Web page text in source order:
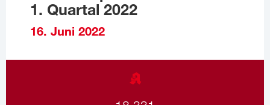
1. Quartal 2022
16. Juni 2022
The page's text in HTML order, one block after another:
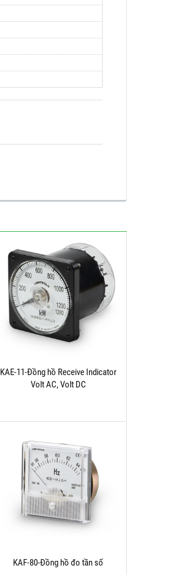
KAE-11-Đồng hồ Receive Indicator
Volt AC, Volt DC
KAF-80-Đồng hồ đo tần số
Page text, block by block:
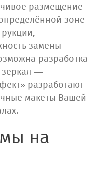
размещение
зоне
замены
разработка
—
разработают
макеты Вашей
на
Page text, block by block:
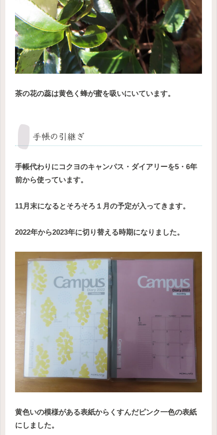
茶の花の蕊は黄色く蜂が蜜を吸いにいています。
手帳の引継ぎ
手帳代わりにコクヨのキャンパス・ダイアリーを5・6年
前から使っています。
11月末になるとそろそろ１月の予定が入ってきます。
2022年から2023年に切り替える時期になりました。
黄色いの模様がある表紙からくすんだピンク一色の表紙
にしました。
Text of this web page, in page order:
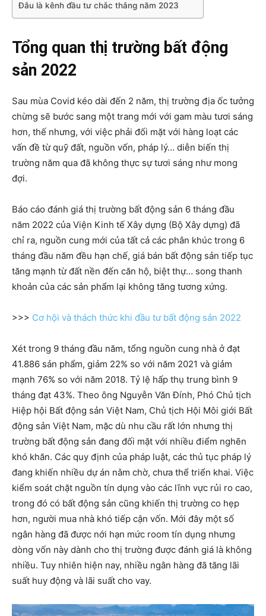
Đâu là kênh đầu tư chắc thắng năm 2023
Tổng quan thị trường bất động
sản 2022
Sau mùa Covid kéo dài đến 2 năm, thị trường địa ốc tưởng
chừng sẽ bước sang một trang mới với gam màu tươi sáng
hơn, thế nhưng, với việc phải đối mặt với hàng loạt các
vấn đề từ quỹ đất, nguồn vốn, pháp lý… diễn biến thị
trường năm qua đã không thực sự tươi sáng như mong
đợi.
Báo cáo đánh giá thị trường bất động sản 6 tháng đầu
năm 2022 của Viện Kinh tế Xây dựng (Bộ Xây dựng) đã
chỉ ra, nguồn cung mới của tất cả các phân khúc trong 6
tháng đầu năm đều hạn chế, giá bán bất động sản tiếp tục
tăng mạnh từ đất nền đến căn hộ, biệt thự… song thanh
khoản của các sản phẩm lại không tăng tương xứng.
>>> Cơ hội và thách thức khi đầu tư bất động sản 2022
Xét trong 9 tháng đầu năm, tổng nguồn cung nhà ở đạt
41.886 sản phẩm, giảm 22% so với năm 2021 và giảm
mạnh 76% so với năm 2018. Tỷ lệ hấp thụ trung bình 9
tháng đạt 43%. Theo ông Nguyễn Văn Đính, Phó Chủ tịch
Hiệp hội Bất động sản Việt Nam, Chủ tịch Hội Môi giới Bất
động sản Việt Nam, mặc dù nhu cầu rất lớn nhưng thị
trường bất động sản đang đối mặt với nhiều điểm nghẽn
khó khăn. Các quy định của pháp luật, các thủ tục pháp lý
đang khiến nhiều dự án nằm chờ, chưa thể triển khai. Việc
kiểm soát chặt nguồn tín dụng vào các lĩnh vực rủi ro cao,
trong đó có bất động sản cũng khiến thị trường co hẹp
hơn, người mua nhà khó tiếp cận vốn. Mới đây một số
ngân hàng đã được nới hạn mức room tín dụng nhưng
dòng vốn này dành cho thị trường được đánh giá là không
nhiều. Tuy nhiên hiện nay, nhiều ngân hàng đã tăng lãi
suất huy động và lãi suất cho vay.
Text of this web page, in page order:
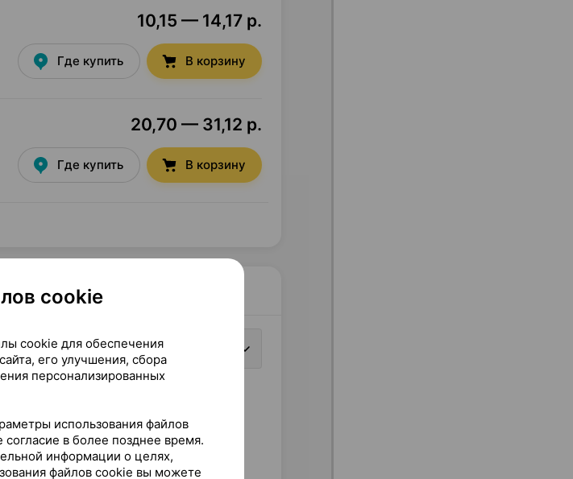
10,15 — 14,17 р.
Где купить В корзину
20,70 — 31,12 р.
Где купить В корзину
cookie
cookie для обеспечения
его улучшения, сбора
персонализированных
использования файлов
в более позднее время.
информации о целях,
файлов cookie вы можете
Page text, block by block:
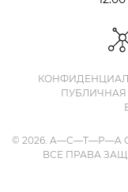
ПУБЛИЧНАЯ
© 2026. A—С—T—Р—A
ВСЕ ПРАВА
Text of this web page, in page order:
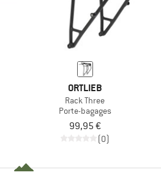
ORTLIEB
Rack Three
Porte-bagages
99,95 €
(0)
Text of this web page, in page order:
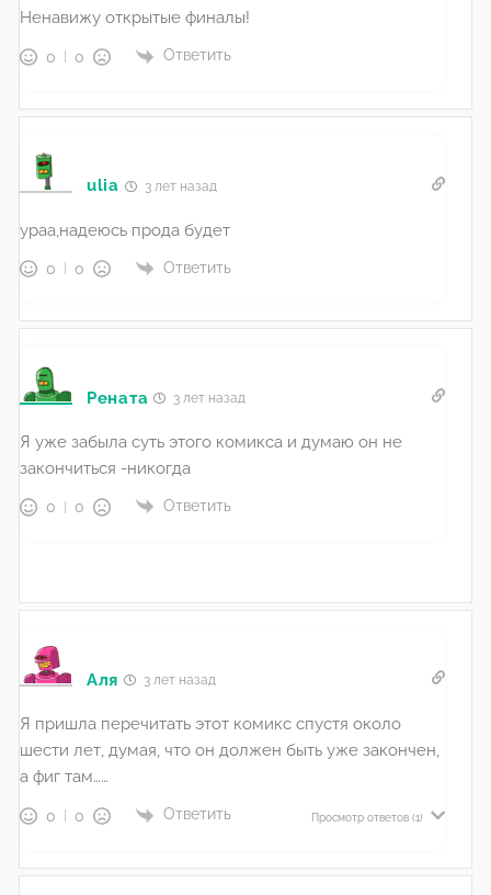
Ненавижу открытые финалы!
0 0 Ответить
ulia 3 лет назад
ураа,надеюсь прода будет
0 0 Ответить
Рената 3 лет назад
Я уже забыла суть этого комикса и думаю он не
закончиться -никогда
0 0 Ответить
Аля 3 лет назад
Я пришла перечитать этот комикс спустя около
шести лет, думая, что он должен быть уже закончен,
а фиг там……
0 0 Ответить Просмотр ответов (1)
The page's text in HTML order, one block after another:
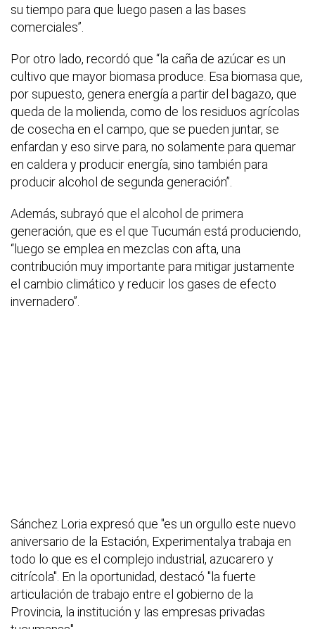
su tiempo para que luego pasen a las bases
comerciales”.
Por otro lado, recordó que “la caña de azúcar es un
cultivo que mayor biomasa produce. Esa biomasa que,
por supuesto, genera energía a partir del bagazo, que
queda de la molienda, como de los residuos agrícolas
de cosecha en el campo, que se pueden juntar, se
enfardan y eso sirve para, no solamente para quemar
en caldera y producir energía, sino también para
producir alcohol de segunda generación”.
Además, subrayó que el alcohol de primera
generación, que es el que Tucumán está produciendo,
“luego se emplea en mezclas con afta, una
contribución muy importante para mitigar justamente
el cambio climático y reducir los gases de efecto
invernadero”.
Sánchez Loria expresó que "es un orgullo este nuevo
aniversario de la Estación, Experimentalya trabaja en
todo lo que es el complejo industrial, azucarero y
citrícola". En la oportunidad, destacó "la fuerte
articulación de trabajo entre el gobierno de la
Provincia, la institución y las empresas privadas
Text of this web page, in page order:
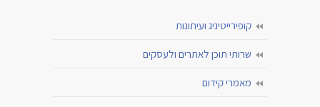
קופירייטיניג ועיתונות
שרותי תוכן לאתרים ולעסקים
מאמרי קידום
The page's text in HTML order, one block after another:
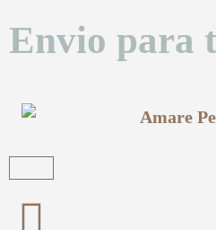
Envio para
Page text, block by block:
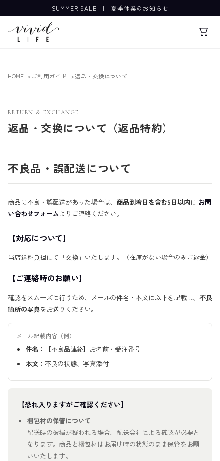
SUMMER SALE |夏季休業のお知らせ
HOME ご利用ガイド 返品・交換について
RETURN & EXCHANGE
返品・交換について（返品特約）
不良品・誤配送について
商品に不良・誤配送があった場合は、 商品到着日を含む5日以内に お問
い合わせフォームよりご連絡ください。
【対応について】
当店送料負担にて「交換」いたします。（在庫がない場合のみご返金）
【ご連絡時のお願い】
確認をスムーズに行うため、メールの件名・本文に以下を記載し、 不良
箇所の写真をお送りください。
メール記載内容（例）
件名：
【不良品連絡】お名前・受注番号
本文： 不良の状態、写真添付
【恐れ入りますがご確認ください】
梱包材の保管について
配送時の破損が疑われる場合、配送会社による確認が必要と
なります。商品と梱包材はお届け時の状態のまま保管をお願
いいたします。
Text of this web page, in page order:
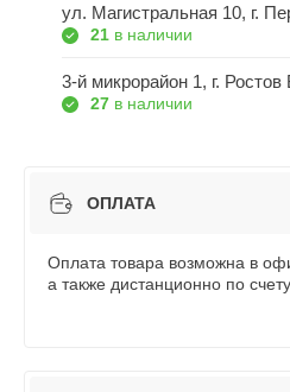
ул. Магистральная 10, г.
21 в наличии
3-й микрорайон 1, г. Ростов
27 в наличии
ОПЛАТА
Оплата товара возможна в
а также дистанционно по
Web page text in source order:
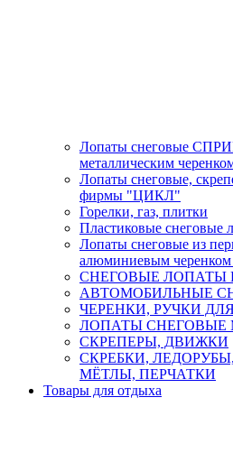
Лопаты снеговые
металлическим
Лопаты снеговые,
фирмы "ЦИКЛ"
Горелки, газ, плитки
Пластиковые снеговые
Лопаты снеговые из
алюминиевым черенком
СНЕГОВЫЕ ЛОПАТЫ
АВТОМОБИЛЬНЫЕ
ЧЕРЕНКИ, РУЧКИ
ЛОПАТЫ СНЕГОВЫЕ
СКРЕПЕРЫ, ДВИЖКИ
СКРЕБКИ,
МЁТЛЫ, ПЕРЧАТКИ
Товары для отдыха
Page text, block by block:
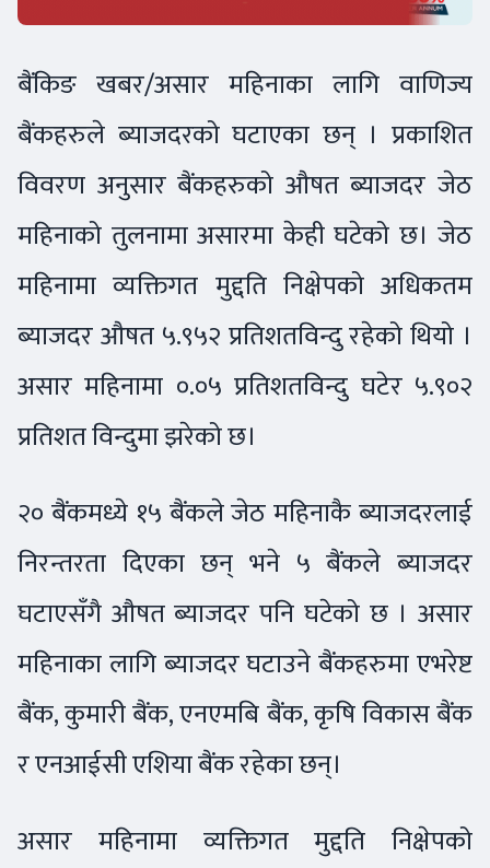
बैंकिङ खबर/असार महिनाका लागि वाणिज्य
बैंकहरुले ब्याजदरको घटाएका छन् । प्रकाशित
विवरण अनुसार बैंकहरुको औषत ब्याजदर जेठ
महिनाको तुलनामा असारमा केही घटेको छ। जेठ
महिनामा व्यक्तिगत मुद्दति निक्षेपको अधिकतम
ब्याजदर औषत ५.९५२ प्रतिशतविन्दु रहेको थियो ।
असार महिनामा ०.०५ प्रतिशतविन्दु घटेर ५.९०२
प्रतिशत विन्दुमा झरेको छ।
२० बैंकमध्ये १५ बैंकले जेठ महिनाकै ब्याजदरलाई
निरन्तरता दिएका छन् भने ५ बैंकले ब्याजदर
घटाएसँगै औषत ब्याजदर पनि घटेको छ । असार
महिनाका लागि ब्याजदर घटाउने बैंकहरुमा एभरेष्ट
बैंक, कुमारी बैंक, एनएमबि बैंक, कृषि विकास बैंक
र एनआईसी एशिया बैंक रहेका छन्।
असार महिनामा व्यक्तिगत मुद्दति निक्षेपको
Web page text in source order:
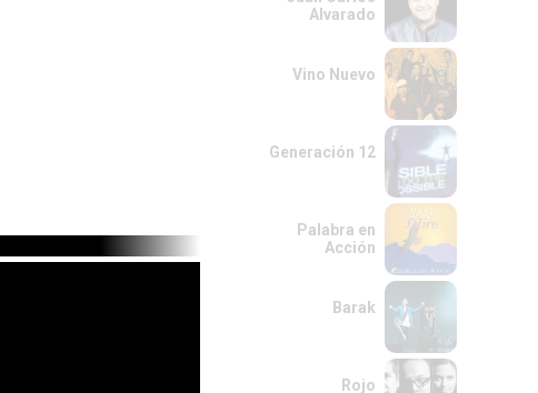
Alvarado
Vino Nuevo
Generación 12
Palabra en
Acción
Barak
Rojo
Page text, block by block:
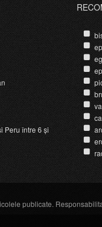
Peru între 6 și
publicate.
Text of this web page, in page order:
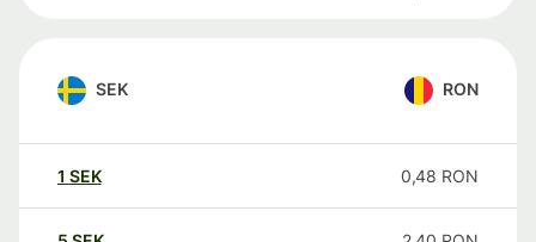
SEK RON
1 SEK 0,48 RON
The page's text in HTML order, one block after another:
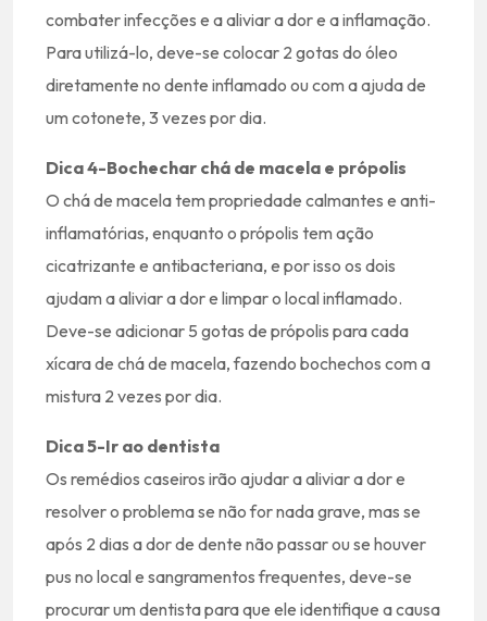
combater infecções e a aliviar a dor e a inflamação.
Para utilizá-lo, deve-se colocar 2 gotas do óleo
diretamente no dente inflamado ou com a ajuda de
um cotonete, 3 vezes por dia.
Dica 4-Bochechar chá de macela e própolis
O chá de macela tem propriedade calmantes e anti-
inflamatórias, enquanto o própolis tem ação
cicatrizante e antibacteriana, e por isso os dois
ajudam a aliviar a dor e limpar o local inflamado.
Deve-se adicionar 5 gotas de própolis para cada
xícara de chá de macela, fazendo bochechos com a
mistura 2 vezes por dia.
Dica 5-Ir ao dentista
Os remédios caseiros irão ajudar a aliviar a dor e
resolver o problema se não for nada grave, mas se
após 2 dias a dor de dente não passar ou se houver
pus no local e sangramentos frequentes, deve-se
procurar um dentista para que ele identifique a causa
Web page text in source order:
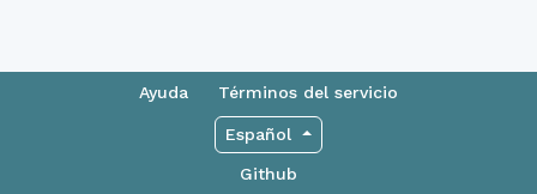
Ayuda Términos del servicio
Español
Github
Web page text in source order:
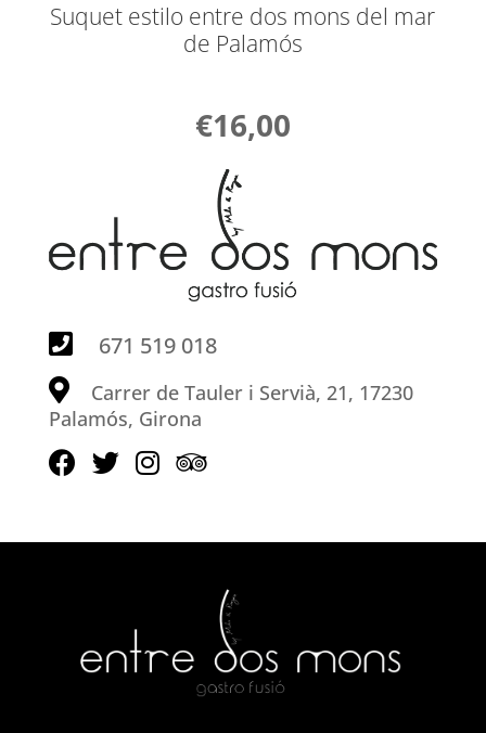
Suquet estilo entre dos mons del mar
de Palamós
€16,00
671 519 018
Carrer de Tauler i Servià, 21, 17230
Palamós, Girona
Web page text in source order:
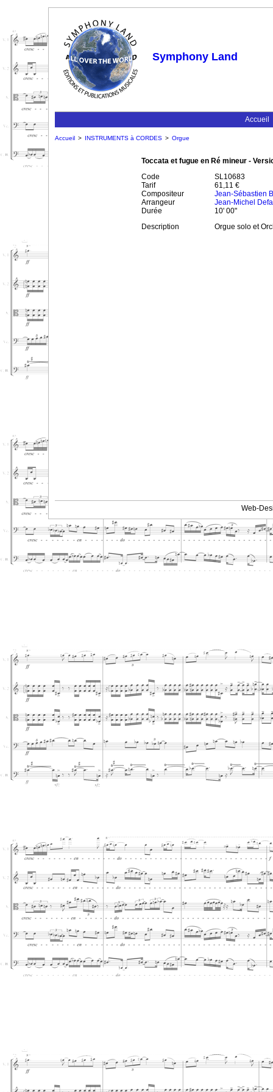
Symphony Land
Accueil
Accueil > INSTRUMENTS à CORDES > Orgue
Toccata et fugue en Ré mineur -
Code
SL10683
Tarif
61,11 €
Compositeur
Jean-Sébastien
Arrangeur
Jean-Michel
Durée
10' 00"
Description
Orgue solo et
Web-
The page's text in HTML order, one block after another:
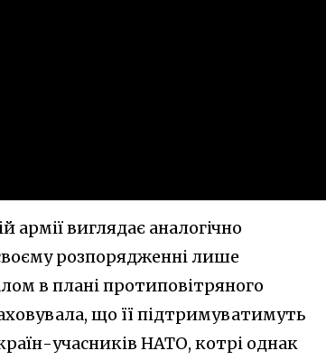
виглядає аналогічно
розпорядженні лише
в плані протиповітряного
що її підтримуватимуть
учасників НАТО, котрі однак
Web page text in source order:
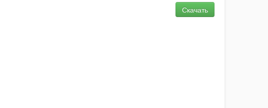
Скачать
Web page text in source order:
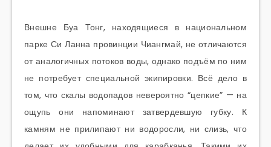
Внешне Буа Тонг, находящиеся в национальном
парке Си Ланна провинции Чиангмай, не отличаются
от аналогичных потоков воды, однако подъём по ним
не потребует специальной экипировки. Всё дело в
том, что скалы водопадов невероятно “цепкие” — на
ощупь они напоминают затвердевшую губку. К
камням не прилипают ни водоросли, ни слизь, что
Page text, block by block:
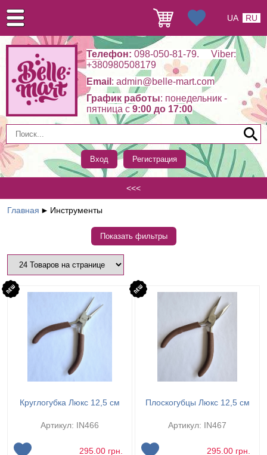
Телефон: 098-050-81-79. Viber:
+380980508179
Email : admin@belle-mart.com
График работы: понедельник -
пятница c 9:00 до 17:00
Вход Регистрация
UA RU
<<<
Главная ► Инструменты
Показать фильтры
Круглогубка Люкс 12,5 см
Артикул: IN466
295.00 грн.
Плоскогубцы Люкс 12,5 см
Артикул: IN467
295.00 грн.
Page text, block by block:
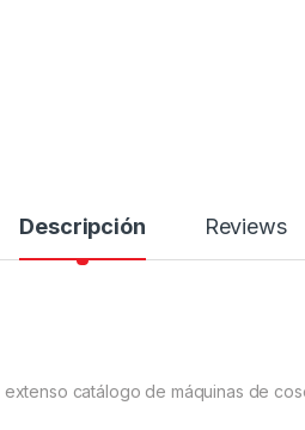
Descripción Reviews
catálogo de máquinas de
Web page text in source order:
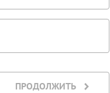
ПРОДОЛЖИТЬ
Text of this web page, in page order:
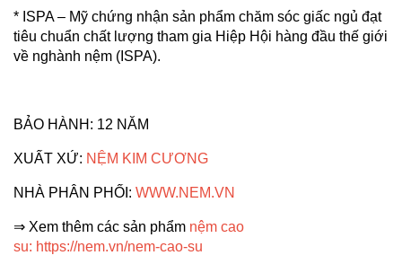
* ISPA – Mỹ chứng nhận sản phẩm chăm sóc giấc ngủ đạt
tiêu chuẩn chất lượng tham gia Hiệp Hội hàng đầu thế giới
về nghành nệm (ISPA).
BẢO HÀNH: 12 NĂM
XUẤT XỨ: NỆM KIM CƯƠNG
NHÀ PHÂN PHỐI: WWW.NEM.VN
⇒ Xem thêm các sản phẩm nệm cao
su: https://nem.vn/nem-cao-su
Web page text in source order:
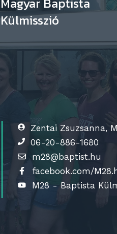
Külmisszió
Zentai Zsuzsanna,
06-20-886-1680
m28@baptist.hu
facebook.com/
M28 - Baptista
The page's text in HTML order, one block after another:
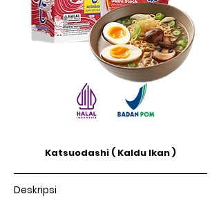
Katsuodashi ( Kaldu Ikan )
Deskripsi
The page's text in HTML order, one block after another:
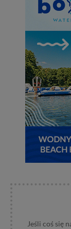
Jeśli coś się
danych z
w
serwisu w
Reklamowa
Wiejska 17,
W każdej
danych,
zabronić ich
zawsze jest
praw w
cookies.
|---|
TASK INSTRUCTIONS: Take from the material above the lines running from the one with "mạnh 76% so" through the one with "khó khăn. Các", and repeat them exactly, with nothing else.

THE COMPLETED TASK:
mạnh 76% so với năm 2018. Tỷ lệ hấp thụ trung bình 9
tháng đạt 43%. Theo ông Nguyễn Văn Đính, Phó Chủ tịch
Hiệp hội Bất động sản Việt Nam, Chủ tịch Hội Môi giới Bất
động sản Việt Nam, mặc dù nhu cầu rất lớn nhưng thị
trường bất động sản đang đối mặt với nhiều điểm nghẽn
khó khăn. Các quy định của pháp luật, các thủ tục pháp lý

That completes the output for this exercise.